A/D変換の解説(基本情報技術者シラバス用語)

A/D変換の解説(基本情報技術者シラバス用語)
目次

A/D変換とは

A/D変換(Analog-to-Digital Conversion:アナログデジタル変換)とは、温度や音、光、電圧などの連続的に変化する「アナログ信号」を、コンピュータが処理できる「0」と「1」の離散的な「デジタルデータ」に変換するプロセスのことです。この変換は、「標本化(サンプリング)」「量子化」「符号化」という3つのステップを経て行われ、センサーから情報を読み取る様々な機器で不可欠な技術となっています。

具体例

マイクを使って歌声を録音するケースが身近な例です。歌声は空気の振動(アナログ信号)ですが、A/D変換によって細かく区切られて数値化され、パソコン内に音声ファイル(デジタルデータ)として保存されます。
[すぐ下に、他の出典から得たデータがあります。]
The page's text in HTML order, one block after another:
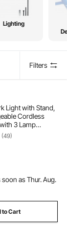
Lighting
Filters
Light with Stand,
Cordless
3 Lamp
Tripod Stand,
6500K
Construction
(49)
soon as Thur. Aug.
to Cart
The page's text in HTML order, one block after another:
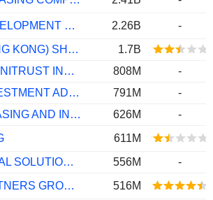
CHINA DEVELOPMENT BANK FINANCIAL LEASING CO., LTD. 2.26B
-
CSSC (HONG KONG) SHIPPING COMPANY LIMITED
1.7B
HAITONG UNITRUST INTERNATIONAL FINANCIAL LEASING CO., LTD.
808M
-
JAPAN INVESTMENT ADVISER CO., LTD.
791M
-
A'AYAN LEASING AND INVESTMENT COMPANY K.S.C.P.
626M
-
611M
NEC CAPITAL SOLUTIONS LIMITED
556M
-
FLEETPARTNERS GROUP LIMITED
516M
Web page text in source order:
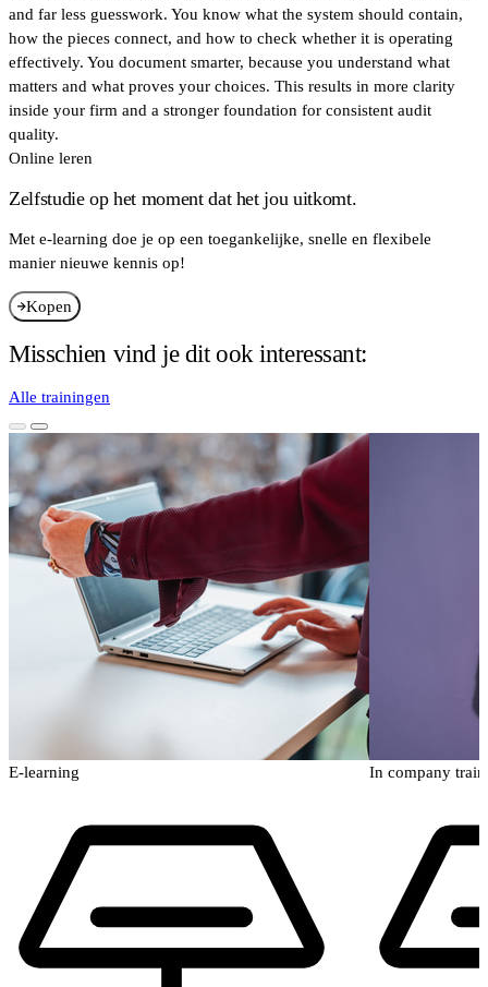
and far less guesswork. You know what the system should contain,
how the pieces connect, and how to check whether it is operating
effectively. You document smarter, because you understand what
matters and what proves your choices. This results in more clarity
inside your firm and a stronger foundation for consistent audit
quality.
Online leren
Zelfstudie op het moment dat het jou uitkomt.
Met e-learning doe je op een toegankelijke, snelle en flexibele
manier nieuwe kennis op!
Kopen
Misschien vind je dit ook interessant:
Alle trainingen
E-learning In company
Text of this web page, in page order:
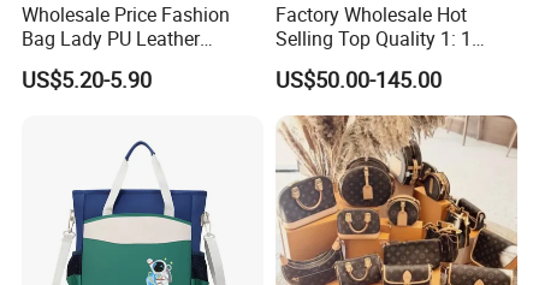
Wholesale Price Fashion
Bag Lady PU Leather
Handbag
US$5.20-5.90
Factory Wholesale Hot
Selling Top Quality 1: 1
Designer Replicated Luxury
Bags
US$50.00-145.00
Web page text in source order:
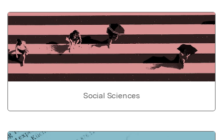
Social Sciences
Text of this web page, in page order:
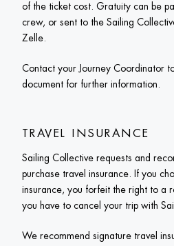
of the ticket cost. Gratuity can be
crew, or sent to the Sailing
Zelle.
Contact your Journey Coordinator
document for further information.
TRAVEL INSURANCE
Sailing Collective requests and
purchase travel insurance. If you
insurance, you forfeit the right to a
you have to cancel your trip with
We recommend signature travel
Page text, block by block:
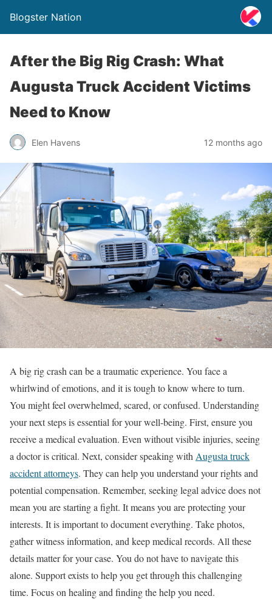
Blogster Nation
After the Big Rig Crash: What
Augusta Truck Accident Victims
Need to Know
Elen Havens 12 months ago
A big rig crash can be a traumatic experience. You face a
whirlwind of emotions, and it is tough to know where to turn.
You might feel overwhelmed, scared, or confused. Understanding
your next steps is essential for your well-being. First, ensure you
receive a medical evaluation. Even without visible injuries, seeing
a doctor is critical. Next, consider speaking with Augusta truck
accident attorneys. They can help you understand your rights and
potential compensation. Remember, seeking legal advice does not
mean you are starting a fight. It means you are protecting your
interests. It is important to document everything. Take photos,
gather witness information, and keep medical records. All these
details matter for your case. You do not have to navigate this
alone. Support exists to help you get through this challenging
time. Focus on healing and finding the help you need.
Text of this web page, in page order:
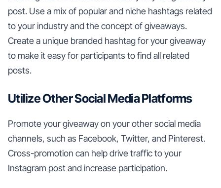
post. Use a mix of popular and niche hashtags related
to your industry and the concept of giveaways.
Create a unique branded hashtag for your giveaway
to make it easy for participants to find all related
posts.
Utilize Other Social Media Platforms
Promote your giveaway on your other social media
channels, such as Facebook, Twitter, and Pinterest.
Cross-promotion can help drive traffic to your
Instagram post and increase participation.
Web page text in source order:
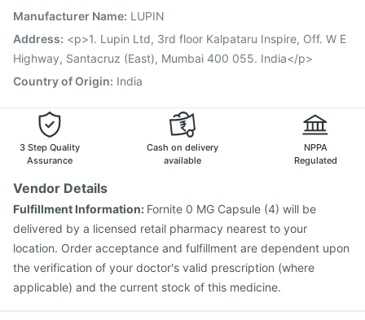
Hexaxim Injection Rotasil Vaccine
Havrix 720 Junior Vaccine
Boostrix Vaccine
Fluarix Tetra Vaccine
Tetanus Vaccine
Manufacturer Name: LUPIN
Address: <p>1. Lupin Ltd, 3rd floor Kalpataru Inspire, Off. W E
Highway, Santacruz (East), Mumbai 400 055. India</p>
Country of Origin: India
3 Step Quality
Assurance
Cash on delivery
available
NPPA
Regulated
Vendor Details
Fulfillment Information: Fornite 0 MG Capsule (4) will be
delivered by a licensed retail pharmacy nearest to your
location. Order acceptance and fulfillment are dependent upon
the verification of your doctor's valid prescription (where
applicable) and the current stock of this medicine.

# 音声のアナログ波形からデジタル数値への変換イメージ
analog_wave = [0.1, 0.5, 0.9, 0.4, -0.2] # 連続した変化
digital_data = encode_to_binary(analog_wave)
print(digital_data) # 出力: ["0001", "0101", "1001", "0100", "1110"]

もう少し詳しく

現実世界の物理現象(音、温度、圧力、光など)はすべて連続的に変化するアナログ信号です。これをコンピュータが演算・処理できる「0」と「1」のデジタルデータに変換するのがA/D変換です。変換は次の3工程で行われます。1. 標本化(サンプリング):連続するアナログ信号を一定の時間間隔(サンプリング周期)で区切り、その瞬間の信号の値を抜き出す工程。1秒間に何回サンプリングするかをサンプリング周波数(Hz)と呼びます。2. 量子化:標本化されたアナログの値を、あらかじめ決められた段階数(量子化ビット数)の最も近い整数値に近似する工程。例えば8ビット(256段階)や16ビット(65536段階)で表現します。この段階で発生する四捨五入の誤差を「量子化誤差」と呼びます。3. 符号化:量子化された数値を「0」と「1」のバイナリ(2進数)データに変換して出力する工程。この一連の方式をPCM(パルスコード変調)と呼び、音楽CDやボイスレコーダーの基本技術となっています。

試験でのポイント

試験では、A/D変換の3ステップである「標本化 → 量子化 → 符号化」の順番と、それぞれの処理内容について確実に整理しておく必要があります。また、元の信号を正しく再現するために、サンプリング周波数は元の信号の最大周波数の2倍以上でなければならないという「標本化定理(シャノンの定理)」や、量子化の段階で生じる誤差(量子化誤差)、さらに「サンプリング周波数や量子化ビット数を上げると、音質は向上するがデータサイズが大きくなる」といったトレードオフに関する問題が頻出です。

関連する用語

標本化(サンプリング、時間を細かく区切る処理)、量子化(測定した値を段階的な数値に当てはめる処理)、標本化定理(元のアナログ波形を復元するためのサンプリング基準)。